Press Release

Jan 17, 2020

Aiming for an IPO, Antengene wants to be China’s Celgene

By Wang Fangqing

Chinese biotech start-up Antengene recently hired two former high-profile managers from its funding partner Celgene, now a Bristol-Myers Squibb (NYSE: BMY) company. In a recent meeting in Shanghai, where Antengene is based, founder and chief executive Jay Mei spoke with The Pharma Letter about the hires and his vision for his company.

“In the pharma industry, you rarely see a business leader with specific knowledge in multiple myeloma (MM) as well as experiences in developed and emerging markets, but John has both,” Dr Mei said, referring to John Chin, Antengene’s chief business officer and former general manager at Celgene China. During his 15-year career with Celgene, Mr Chin helped launch and manage many Celgene drugs in the USA, Latin American and China, and one of them is the MM treatment Revlimid (lenalidomide).

Xpovio launch a priority

Mr Chin’s priority would be helping launch Karyopharm’s Xpovio (selinexor) in China. Xpovio in July gained Food and Drug Administration approval as a combined treatment with corticosteroid dexamethasone for patients suffering from relapsed refractory multiple myeloma. In May 2018, Karyopharm licensed the drug’s China and Macau rights to Antengene.

The drug is under bridging studies for safety and efficacy assessment in China, aiming for a New Drug Application (NDA) filing this year.

Mr Chin will also oversee the company’s global business development strategies. “John has deep connections in the pharma industry so he will be leading the efforts in expanding our global partnerships,” Dr Mei said.

He shrugged off concerns over the current US-China tension, which targets not only trade issues but also competitions in high tech industries such as biologics, might curb partnerships between US companies and Chinese companies.

“Governments all over the world welcome novel, high quality drugs. The point is respecting intellectual properties. We have clear understanding regarding IP ownership,” he said.

Another hire, Mark Alles, former Celgene CEO and now an independent director for Antengene, will offer the company insights and strategic advice, as well as introduce more robust governance practices as Antengene plans to have an IPO by the end of 2020, said Dr Mei.

Mr Alles is known for leading Celgene from a small local biotech in New Jersey to a major global biopharma. “His tremendous knowledge in leadership is very important for Antengene to grow to the next stage,” Dr Mei said.

It is not clear where Antengene will choose to go public, but Dr Mei said it is either Nasdaq or HKEX. “We are consulting investors active in the US, HK or both, trying to figure out which market will be suitable for us at the current stage,” he said.

Antengene will have the last funding round before the Initial Public Offering (IPO) right after the Chinese New Year.

Pipeline assets

A clinical stage company with the primary focus on oncology, Antengene has six small molecule assets in clinical studies at various stages. It has another six assets in preclinical research, and four of them are antibodies, including two monoclonal antibodies and two bispecific antibodies (BsAbs). Dr Mei said he expected to see at least one antibody asset file an Investigational New Drug (IND) application in late 2020 or early 2021.
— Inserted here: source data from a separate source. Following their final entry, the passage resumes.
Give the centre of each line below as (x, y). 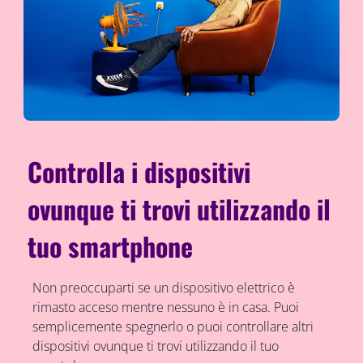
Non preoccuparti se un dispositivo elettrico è (163, 288)
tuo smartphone (111, 246)
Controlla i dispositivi (139, 172)
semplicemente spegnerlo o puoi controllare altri (173, 327)
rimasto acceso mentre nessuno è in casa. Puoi (165, 307)
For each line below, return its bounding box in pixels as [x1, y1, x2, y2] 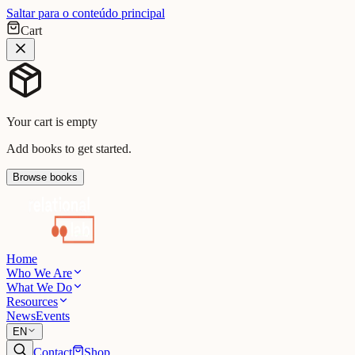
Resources [6, 295, 58, 308]
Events [36, 309, 70, 323]
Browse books [13, 171, 78, 183]
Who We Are [6, 266, 72, 280]
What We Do [6, 281, 72, 294]
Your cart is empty [6, 115, 97, 128]
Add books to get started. [6, 142, 132, 155]
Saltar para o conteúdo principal [6, 6, 165, 20]
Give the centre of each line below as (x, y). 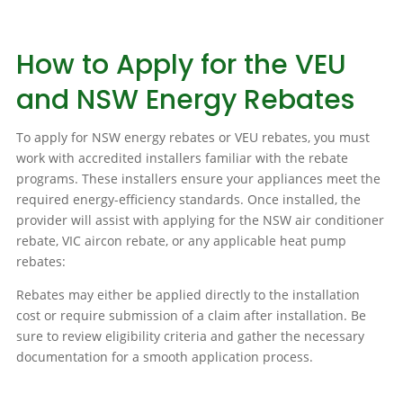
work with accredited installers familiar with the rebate (182, 158)
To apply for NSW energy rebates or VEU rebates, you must (193, 138)
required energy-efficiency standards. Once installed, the (188, 200)
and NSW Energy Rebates (185, 100)
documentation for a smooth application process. (164, 357)
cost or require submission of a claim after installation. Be (191, 316)
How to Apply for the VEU (181, 65)
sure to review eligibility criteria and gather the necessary (190, 336)
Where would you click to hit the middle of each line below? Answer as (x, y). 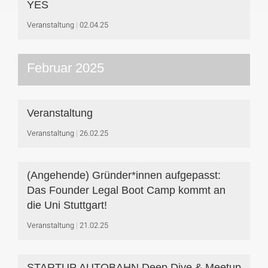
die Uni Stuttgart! (67, 205)
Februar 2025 (66, 68)
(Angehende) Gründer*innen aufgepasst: (124, 175)
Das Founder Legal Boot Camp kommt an (126, 190)
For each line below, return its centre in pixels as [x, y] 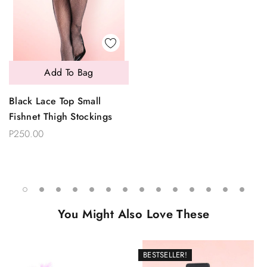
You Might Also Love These [133, 214]
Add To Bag [69, 72]
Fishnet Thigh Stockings [61, 116]
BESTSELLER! [165, 254]
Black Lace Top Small [55, 101]
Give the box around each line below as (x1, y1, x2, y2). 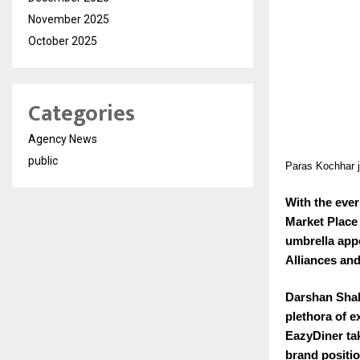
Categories (28, 95, 135, 133)
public (28, 154, 58, 168)
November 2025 (28, 13, 109, 27)
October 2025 (28, 35, 97, 48)
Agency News (28, 133, 97, 146)
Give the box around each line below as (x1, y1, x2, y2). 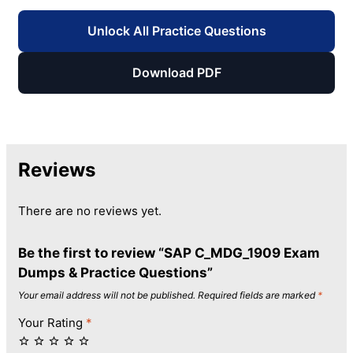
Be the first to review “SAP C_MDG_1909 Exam (18, 244, 320, 261)
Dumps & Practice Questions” (18, 264, 213, 281)
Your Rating (18, 314, 86, 330)
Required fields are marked (198, 288, 318, 301)
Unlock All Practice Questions (87, 22, 266, 39)
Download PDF (132, 64, 221, 80)
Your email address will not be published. (18, 288, 195, 301)
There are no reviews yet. (18, 203, 162, 218)
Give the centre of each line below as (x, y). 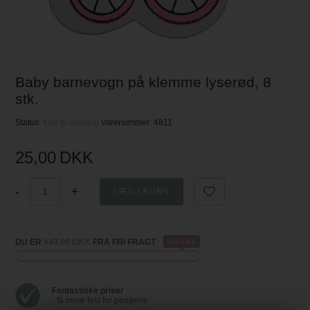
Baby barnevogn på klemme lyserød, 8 (144, 82)
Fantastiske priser (88, 291)
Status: (29, 123)
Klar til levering (72, 123)
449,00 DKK (67, 243)
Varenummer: (128, 123)
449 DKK (182, 242)
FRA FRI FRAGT (124, 243)
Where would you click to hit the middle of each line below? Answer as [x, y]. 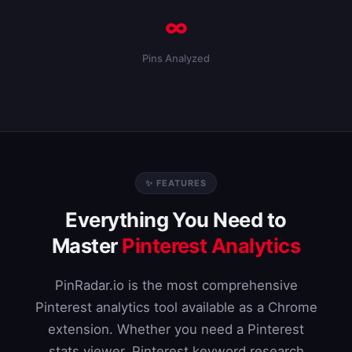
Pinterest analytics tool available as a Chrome [176, 307]
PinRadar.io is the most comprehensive [176, 285]
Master [87, 246]
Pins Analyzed [176, 58]
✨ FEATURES [176, 183]
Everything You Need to [176, 220]
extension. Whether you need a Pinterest [176, 329]
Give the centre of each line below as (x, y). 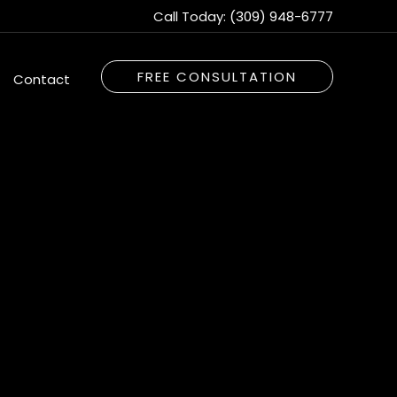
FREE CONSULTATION (217, 77)
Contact (42, 80)
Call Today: (191, 16)
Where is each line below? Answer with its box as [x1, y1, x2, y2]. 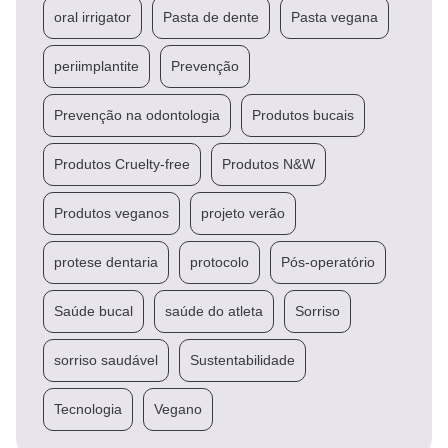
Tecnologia [54, 400, 122, 417]
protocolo [190, 253, 249, 270]
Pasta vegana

Right now, Antengene uses Wuxi - one of its investors - as the clinical supplier. But the company recently completed a $20 million manufacturing facility in Shaoxing, Zhejiang province, furnished for GMP standards. The facility is scheduled to start operation in mid-2020 initially for small molecule drugs manufacturing. In the future, the facility will also supply biologics and possibly cell-based therapies, said Dr Mei.

A trendy research area, BsAbs have gained much attention recently. Antengene’s rival Shanghai-based I-Mab Biopharma, for example, which will ring the bell in Nasdaq on Jan 17 to raise about $100 million through its IPO, also has two BsAbs in preclinical studies.

Acknowledging BsAbs’ huge potential, Dr Mei also pointed out the challenges.

“Not all BsAbs are created equal and each one is unique. You have to find the right molecule targets and the optimal dose which shows manageable safety profile as well as efficacy,” he said.

So far, the US FDA has only approved one BsAb - Amgen’s (Nasdaq: AMGN) Blincyto (blinatumomab) - as a second line treatment for acute lymphoblastic leukemia.

A scientist who he himself spent about a decade of his career with Celgene, Dr Mei is proud that Antengene shared Celgene’s innovative gene. “We started from small molecules, expand to antibodies and people shouldn’t be surprised to see us trying other novel therapies,” he said.